Each matter of which an admission is requested shall be separately set forth. The matter is admitted unless, within 30 days after service of the request, or within such shorter or longer time as the court may allow or as the parties may agree to in writing, subject to Rule 29, the party to whom the request is directed serves upon the party requesting the admission a written answer or objection addressed to the matter, signed by the party or by the party’s attorney, but, unless the court shortens the time, a defendant shall not be required to serve answers or objections before the expiration of 45 days after service of the summons and complaint upon him. If objection is made, the reasons therefor shall be stated. The answer shall specifically deny the matter or set forth in detail the reasons why the answering party cannot truthfully admit or deny the matter. A denial shall fairly meet the substance of the requested admission, and when good faith requires that a party qualify an answer or deny only a part of the matter of which an admission is requested, the party shall specify so much of it as is true and qualify or deny the remainder. An answering party may not give lack of information or knowledge as a reason for failure to admit or deny unless he states that the party has made reasonable inquiry and that the information known or readily obtainable by the party’s is insufficient to enable him to admit or deny. A party who considers that a matter of which an admission has been requested presents a genuine issue for trial may not, on that ground alone, object to the request; the party may, subject to the provisions of Rule 37©, deny the matter or set forth reasons why the party cannot admit or deny it.

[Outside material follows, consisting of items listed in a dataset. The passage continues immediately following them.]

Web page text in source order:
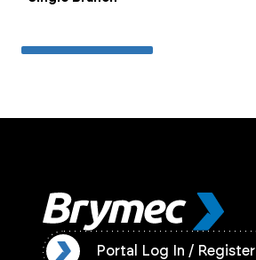
Portal Log In / Register
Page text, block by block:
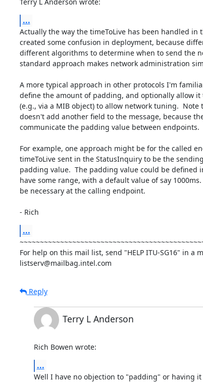
...
Actually the way the timeToLive has been handled in
created some confusion in deployment, because
different algorithms to determine when to send the
standard approach makes network administration
A more typical approach in other protocols I'm
define the amount of padding, and optionally allow it
(e.g., via a MIB object) to allow network tuning.  Note
doesn't add another field to the message, because
communicate the padding value between endpoints.
For example, one approach might be for the called
timeToLive sent in the StatusInquiry to be the
padding value.  The padding value could be defined
have some range, with a default value of say
be necessary at the calling endpoint.
- Rich
...
For help on this mail list, send "HELP ITU-SG16" in a
listserv@mailbag.intel.com
Reply
Terry L Anderson
Rich Bowen wrote:
...
Well I have no objection to "padding" or having

So your jurisdiction gives you alot of latitude, I would find out what rule 37 © says and them form the rest of the responses, #3 and #4 you could use a form of the one already given. "It calls for a legal conclusion"

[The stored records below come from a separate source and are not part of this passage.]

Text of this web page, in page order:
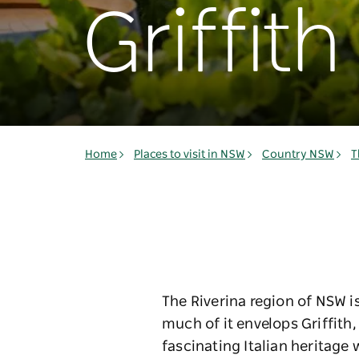
Griffith
Home Places to visit in NSW Country NSW
The Riverina region of NSW
much of it envelops Griffith,
fascinating Italian heritage

The underlined portion basicly says "I deny based on lack of information or knowledge, I have made resonable inquiry and the information known or readily obtainable is insufficient to enable me to admit or deny". This is pretty broad, but be careful when it relates to documents that you have signed. So when you think about #3 and #4. The word executed has mutiple meanings and you are a simple pro se defendant, farily easy to make the case of I am not a legal professional had they used the word "signed", you would be in a difficult spot.

Look for additional examples once you have all your responses then post them and ask for assitance. It is always best to ask for help, do the work and put your work on the board. Then folks can give you opinion on what you might change to improve the responses....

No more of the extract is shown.